There are a few things to unpack here.
Saying a 1Ghz signal versus a 100MHz signal does not contain enough information to state anything about the comparative information carrying capabilities.
As above, Shannon-Hartley says that the information carrying capacity is defined by the bandwidth times and the signal-noise ratio. We have neither when just saying the frequency of what we assume is just the carrier.
Being painfully pedantic we might assume that the bandwidth is thus zero, and thus the capacity of either channel is also zero.
In actual use channels are typically allocated bandwidth to services as a fraction of the carrier frequency. So say a service is allocated a band of 0.1% of the carrier frequency. A 100MHz service might get a bandwidth of 100kHz. A 1GHz service might then be expected to get a 1MHz bandwidth. So instantly we see that we might expect, all else being equal, that 1GHz services can carry 10 times the information. But in reality it just because we are carving the bands up using fractions of the carrier, not fixed frequency ranges. In the end that is mostly the answer.
But we didn’t discuss signal to noise. Noise comes form a whole range of sources. Thermal noise in your receiver is often dominant. But our universe is intrinsically noisy. Even if you douse the entire she-bang in liquid helium, there are still remaining noise sources. This places a fundamental base to your information carrying capability. If you can push more energy into your transmission, you get a wider margin from the noise. But that takes effort, and the real life problems with things like causing interference to other services are never far away. So real life services are always power limited, even if they have limitless power available to them. Portable devices clearly have worse issues.
So eventually you get your two hard limits. Signal to noise and Bandwidth. These are the iron clad, no such thing as a free lunch, type of limits.
How you get close to the theoretical limit is a matter for technology. A simple binary on/off modulation only exploits the top 6dB of your s/n. You can only modulate your signal so quickly, as modulation of the carrier spreads energy out from the carrier frequency, hence occupying your restricted bandwidth. So if you have a 100KHz bandwidth, you might only be able to made 100,000 encoding changes to the signal per second. You need to squeeze your ability to modulate signal into your bandwidth aggressively.

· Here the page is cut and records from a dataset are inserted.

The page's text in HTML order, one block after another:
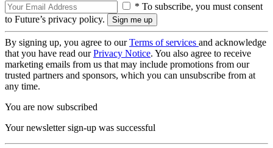
* To subscribe, you must consent
to Future’s privacy policy.
By signing up, you agree to ourTerms of services and acknowledge
that you have read ourPrivacy Notice. You also agree to receive
marketing emails from us that may include promotions from our
trusted partners and sponsors, which you can unsubscribe from at
any time.
You are now subscribed
Your newsletter sign-up was successful
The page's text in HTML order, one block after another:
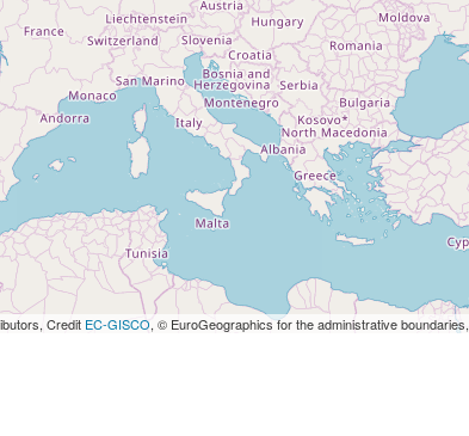
Credit EC-GISCO, © EuroGeographics for the administrative boundaries,
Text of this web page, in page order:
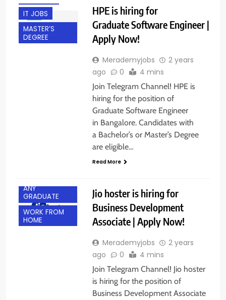
IT JOBS
MASTER’S
DEGREE
HPE is hiring for
Graduate Software Engineer |
Apply Now!
Merademyjobs
2 years
ago
0 4 mins
Join Telegram Channel! HPE is
hiring for the position of
Graduate Software Engineer
in Bangalore. Candidates with
a Bachelor’s or Master’s Degree
are eligible…
Read More
ANY
GRADUATE
WORK FROM
HOME
Jio hoster is hiring for
Business Development
Associate | Apply Now!
Merademyjobs
2 years
ago
0 4 mins
Join Telegram Channel! Jio hoster
is hiring for the position of
Business Development Associate
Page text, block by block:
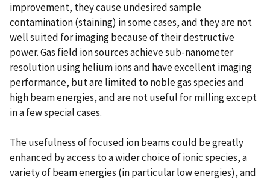
improvement, they cause undesired sample
contamination (staining) in some cases, and they are not
well suited for imaging because of their destructive
power. Gas field ion sources achieve sub-nanometer
resolution using helium ions and have excellent imaging
performance, but are limited to noble gas species and
high beam energies, and are not useful for milling except
in a few special cases.
The usefulness of focused ion beams could be greatly
enhanced by access to a wider choice of ionic species, a
variety of beam energies (in particular low energies), and
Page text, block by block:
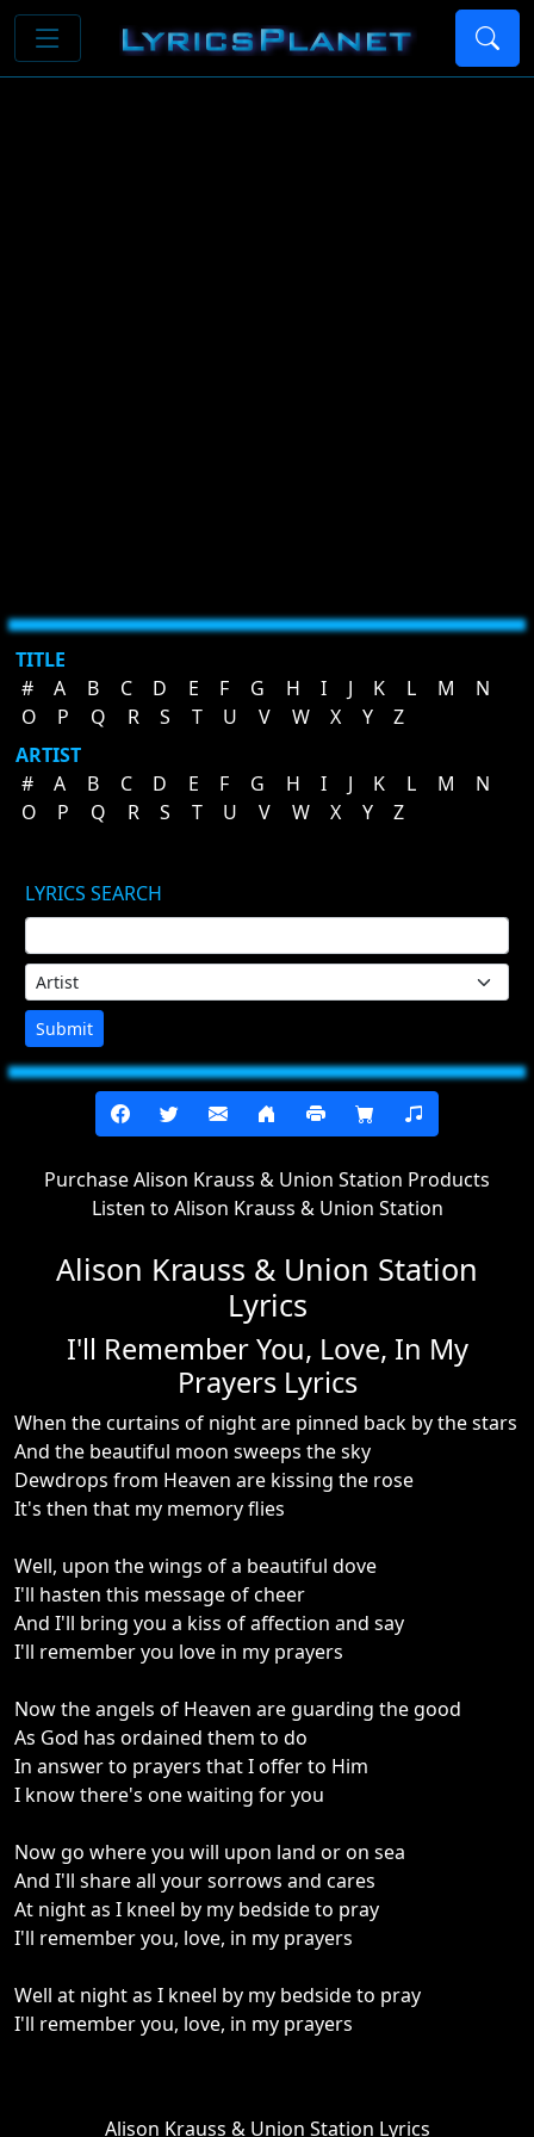
TITLE
#
A B C D E F G H I J K L M
N
O
P Q R S T U V W X Y
Z
ARTIST
#
A B C D E F G H I J K L M
N
O
P Q R S T U V W X Y Z
LYRICS SEARCH
Submit
Purchase Alison Krauss & Union Station Products
Listen to Alison Krauss & Union Station
Alison Krauss & Union Station
Lyrics
I'll Remember You, Love, In My
Prayers Lyrics
When the curtains of night are pinned back by the stars
And the beautiful moon sweeps the sky
Dewdrops from Heaven are kissing the rose
It's then that my memory flies
Well, upon the wings of a beautiful dove
I'll hasten this message of cheer
And I'll bring you a kiss of affection and say
I'll remember you love in my prayers
Now the angels of Heaven are guarding the good
As God has ordained them to do
In answer to prayers that I offer to Him
I know there's one waiting for you
Now go where you will upon land or on sea
And I'll share all your sorrows and cares
At night as I kneel by my bedside to pray
I'll remember you, love, in my prayers
Well at night as I kneel by my bedside to pray
I'll remember you, love, in my prayers
Alison Krauss & Union Station Lyrics
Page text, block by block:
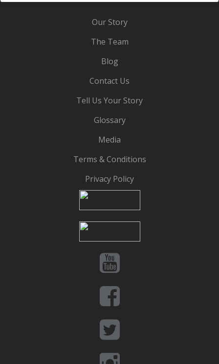
Our Story
The Team
Blog
Contact Us
Tell Us Your Story
Glossary
Media
Terms & Conditions
Privacy Policy
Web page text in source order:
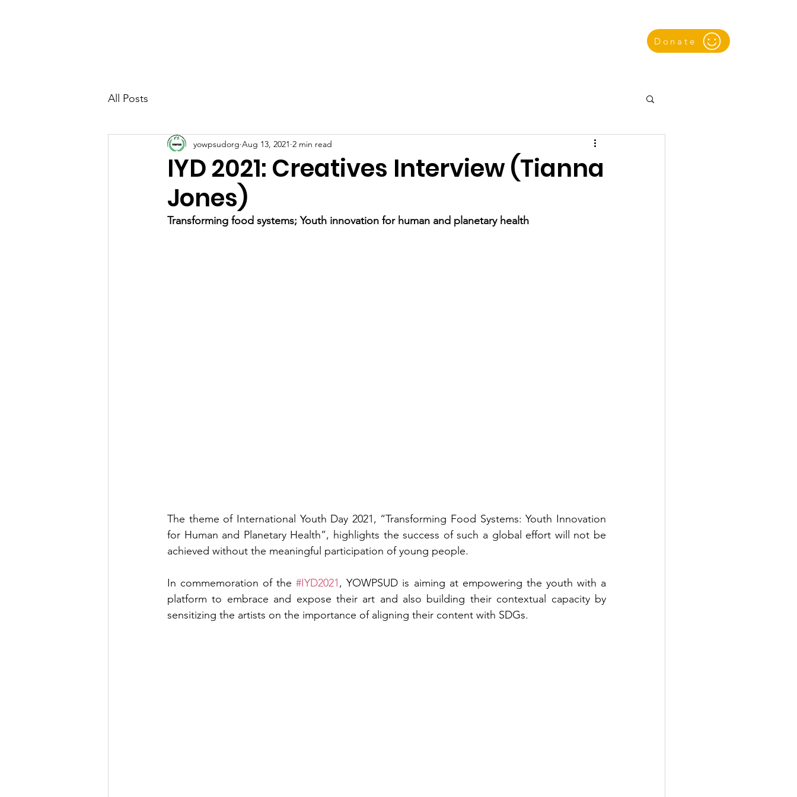
Donate
All Posts
IYD 2021: Creatives Interview (Tianna
Jones)
yowpsudorg Aug 13, 2021 2 min read
Transforming food systems; Youth innovation for human and planetary health
The theme of International Youth Day 2021, “Transforming Food Systems: Youth Innovation
for Human and Planetary Health”, highlights the success of such a global effort will not be
achieved without the meaningful participation of young people.
In commemoration of the #IYD2021, YOWPSUD is aiming at empowering the youth with a
platform to embrace and expose their art and also building their contextual capacity by
sensitizing the artists on the importance of aligning their content with SDGs.
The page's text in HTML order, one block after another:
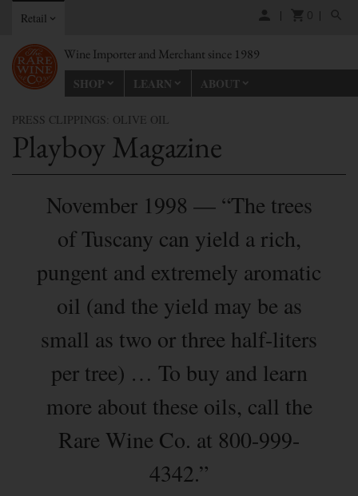
Retail 0
Wine Importer and Merchant since 1989
SHOP
LEARN ABOUT
PRESS CLIPPINGS: OLIVE OIL
Playboy Magazine
November 1998 — “The trees
of Tuscany can yield a rich,
pungent and extremely aromatic
oil (and the yield may be as
small as two or three half-liters
per tree) … To buy and learn
more about these oils, call the
Rare Wine Co. at 800-999-
4342.”

If you realise that you can encode both amplitude and phase information you swiftly realise that you are effectively able to encode locations on the x-y plane (or the complex plane depending on how you want to disect the mathematics.) minimally you have four quadrants, and thus one signal modulation change can encode not two but four states - so two bits per transition. two amplitude levels and you can put four points into each quadrant, and you have 16 values for each transition - and thus 4 bits per transition. This is the basis of QAM. The better your signal to noise the more levels you can cram in, and the more information can be encoded. As above, if you can dynamically switch encoding you can ride the signal to noise to get the best utilisation of the channel. If you divide your allocated bandwidth into lots of sub-bands you can perform sub-band relative adaptive modulation, and thus squeeze your way around little narrow band lumps of interference, pushing the envelope at every corner.
As the the energy in the photons bit, yes this is part of the intrinsic noise floor. But it is more complex than just defining this is a fundamental quantisation limit below which information does not exist. The arrival of photons is stochastic, and this means that there is a distribution of arrivals over time, and without going too deep into the weeds, this allows for information below the level of quantisation. It ends up becoming folded into the noise floor of the Shannon-Hartley theorem and doesn’t change things.